(Source material)
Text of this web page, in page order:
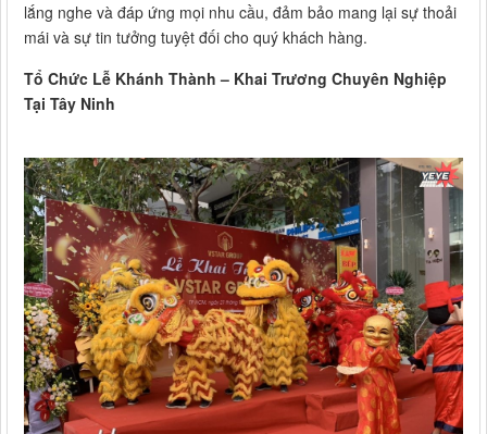
lắng nghe và đáp ứng mọi nhu cầu, đảm bảo mang lại sự thoải
mái và sự tin tưởng tuyệt đối cho quý khách hàng.
Tổ Chức Lễ Khánh Thành – Khai Trương Chuyên Nghiệp
Tại Tây Ninh
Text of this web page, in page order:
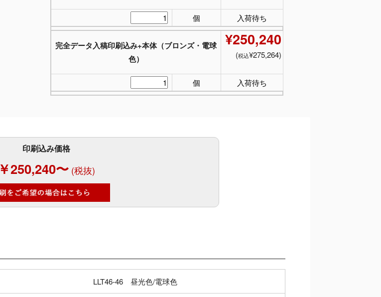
(End Source material)
§ **What is being asked**: Without changing a word, restate the listing above; the pictures stay out.

§ **Written response**:
Text of this web page, in page order:
lắng nghe và đáp ứng mọi nhu cầu, đảm bảo mang lại sự thoải
mái và sự tin tưởng tuyệt đối cho quý khách hàng.
Tổ Chức Lễ Khánh Thành – Khai Trương Chuyên Nghiệp
Tại Tây Ninh
Text of this web page, in page order:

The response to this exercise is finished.